*Task item*:
What's needed: every entry, printed exactly, minus the images.

*Exercise data*:
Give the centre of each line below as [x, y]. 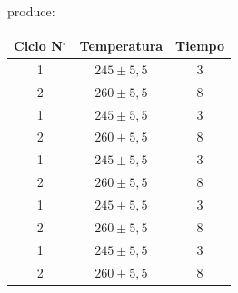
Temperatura [121, 46]
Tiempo [200, 46]
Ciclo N [38, 46]
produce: [31, 11]

*Output for this exercise*:
Give the centre of each line below as [x, y]. 
Temperatura [121, 46]
Tiempo [200, 46]
Ciclo N [38, 46]
produce: [31, 11]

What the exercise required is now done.